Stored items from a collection
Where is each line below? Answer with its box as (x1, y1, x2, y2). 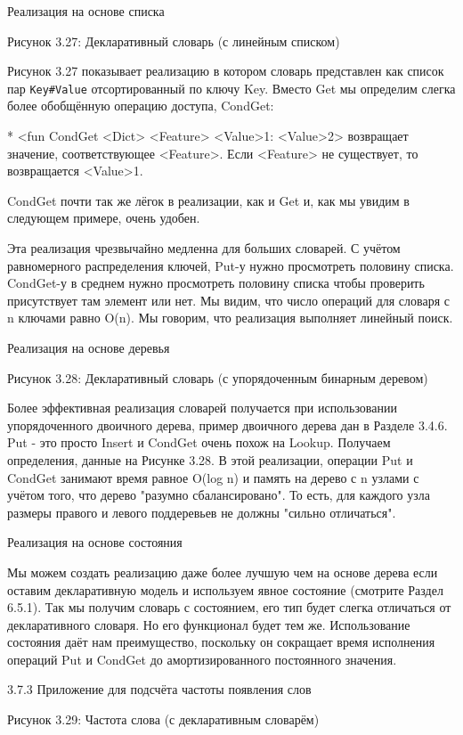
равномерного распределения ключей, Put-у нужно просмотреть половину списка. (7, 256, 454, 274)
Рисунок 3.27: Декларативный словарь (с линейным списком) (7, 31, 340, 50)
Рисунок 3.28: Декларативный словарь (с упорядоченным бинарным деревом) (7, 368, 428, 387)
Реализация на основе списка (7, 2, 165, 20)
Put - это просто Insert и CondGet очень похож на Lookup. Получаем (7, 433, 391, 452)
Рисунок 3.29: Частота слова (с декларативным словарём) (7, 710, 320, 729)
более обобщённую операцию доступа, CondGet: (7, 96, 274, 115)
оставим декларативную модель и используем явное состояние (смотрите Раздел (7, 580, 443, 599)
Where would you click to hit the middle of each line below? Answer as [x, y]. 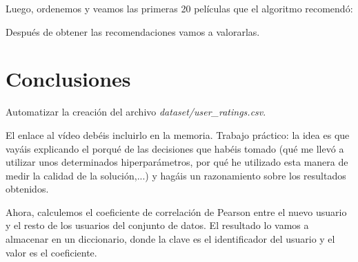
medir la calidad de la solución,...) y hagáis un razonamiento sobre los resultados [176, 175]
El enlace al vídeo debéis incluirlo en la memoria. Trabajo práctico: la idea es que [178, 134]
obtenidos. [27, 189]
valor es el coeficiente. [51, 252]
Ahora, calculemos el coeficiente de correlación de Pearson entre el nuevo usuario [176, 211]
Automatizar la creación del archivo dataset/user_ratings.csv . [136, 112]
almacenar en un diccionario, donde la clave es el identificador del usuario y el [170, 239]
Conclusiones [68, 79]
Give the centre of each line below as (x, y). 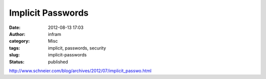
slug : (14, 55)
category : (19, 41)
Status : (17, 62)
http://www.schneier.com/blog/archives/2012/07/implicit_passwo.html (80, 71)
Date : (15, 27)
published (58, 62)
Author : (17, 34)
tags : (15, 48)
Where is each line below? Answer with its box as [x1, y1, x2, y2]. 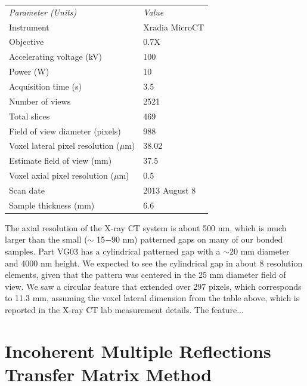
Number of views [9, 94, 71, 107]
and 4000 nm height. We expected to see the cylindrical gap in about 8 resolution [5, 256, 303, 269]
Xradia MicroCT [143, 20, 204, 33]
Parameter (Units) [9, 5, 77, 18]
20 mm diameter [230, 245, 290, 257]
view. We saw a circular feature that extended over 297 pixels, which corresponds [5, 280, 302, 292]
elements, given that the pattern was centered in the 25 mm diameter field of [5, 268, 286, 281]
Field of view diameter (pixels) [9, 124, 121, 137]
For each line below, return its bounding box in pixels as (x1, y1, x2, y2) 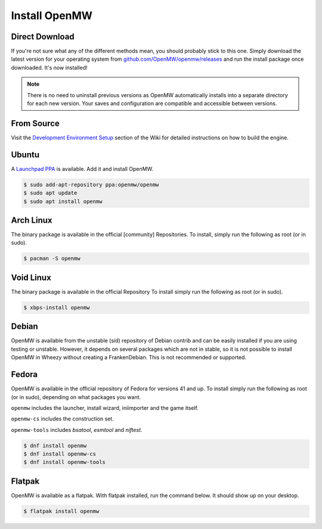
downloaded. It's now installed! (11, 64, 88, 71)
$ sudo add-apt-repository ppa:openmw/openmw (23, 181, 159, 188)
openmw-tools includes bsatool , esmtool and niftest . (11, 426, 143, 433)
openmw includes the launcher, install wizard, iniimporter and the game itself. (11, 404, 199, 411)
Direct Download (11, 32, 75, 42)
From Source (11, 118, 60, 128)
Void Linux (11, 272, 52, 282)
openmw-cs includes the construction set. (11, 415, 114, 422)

## TASK TO CARRY OUT
All lines above in which the word "diameter" occurs should be identified and copied.

## WRITTEN ANSWER
20 mm diameter [230, 245, 290, 257]
elements, given that the pattern was centered in the 25 mm diameter field of [5, 268, 286, 281]
Field of view diameter (pixels) [9, 124, 121, 137]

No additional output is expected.